What about data aggregation?
Yet, this is the main issue here. How do we store data that need to be aggregated? There is no magic answer :
- You can trick the lambda function by creating an in-memory array. Yet, you would have to perform a grouping before because you would have to care on which node your data is going to end up whereas you are not supposed to care about the infrastructure…
- You can put everything in cache. But what kind of solutions can we use? It does not seem wise to use an external component such as Memcached, Redis or even Cassandra. It would be better to use an AWS stack component such as ElastiCache or DynamoDb. But even by doing so, you would have to be careful with the implementation of your lambda function (fault-tolerance, high availability, data loss, memory clean up).

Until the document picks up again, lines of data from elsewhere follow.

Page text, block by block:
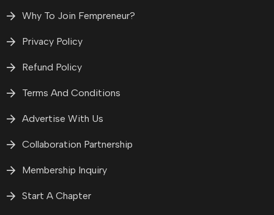
Why To Join Fempreneur?
Privacy Policy
Refund Policy
Terms And Conditions
Advertise With Us
Collaboration Partnership
Membership Inquiry
Start A Chapter

The way to automate provisioning and configuration at scale is to use CloudFormation which is a configuration management tool such as Puppet, Chef or Ansible. It is difficult to handle but once everything is configured, it makes things easy. It allows to create, modify or update an existing stack on AWS.
Described below key templates to instantiate our components with CloudFormation:
AWS Kinesis Stream :
AWS Lambda :
Once your Cloud Formation template is done, you will be able to deploy a full stack without manually set parameters or interactions between components. It makes things easy to create automatically services and end up with a full real-time architecture up and running on AWS.
However, questions arise:
- How many tuples can the platform handle?

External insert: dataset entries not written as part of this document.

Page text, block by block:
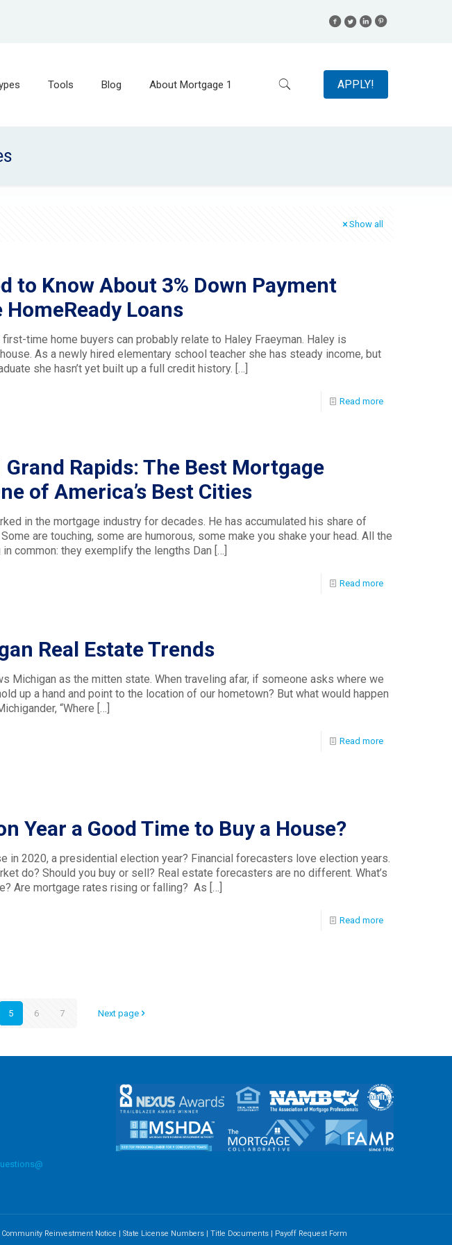
Tools Blog About Mortgage 1 APPLY!
Show all
to Know About 3% Down Payment
HomeReady Loans
first-time home buyers can probably relate to Haley Fraeyman. Haley is
As a newly hired elementary school teacher she has steady income, but
she hasn’t yet built up a full credit history. […]
Read more
Rapids: The Best Mortgage
of America’s Best Cities
in the mortgage industry for decades. He has accumulated his share of
are touching, some are humorous, some make you shake your head. All the
common: they exemplify the lengths Dan […]
Read more
Real Estate Trends
Michigan as the mitten state. When traveling afar, if someone asks where we
up a hand and point to the location of our hometown? But what would happen
“Where […]
Read more
Year a Good Time to Buy a House?
in 2020, a presidential election year? Financial forecasters love election years.
do? Should you buy or sell? Real estate forecasters are no different. What’s
Are mortgage rates rising or falling? As […]
Read more
5 6 7 Next page
Community Reinvestment Notice State License Numbers Title Documents Payoff Request Form

- Regarding high availability, are we sure to not lose any messages when a service crashes?
- Can we deploy without interruption? How long does it takes?
- Can we develop easily in local mode and then deploy onto the cluster?
- Is it easy to automatically test our programs?
- Do we have enough flexibility to implement complex data stream processing?
All of these questions will have to find answers. But for the moment, The AWS stack Kinesis, Lambda and DynamoDB is a good start to make real-time distributed system easier to start with.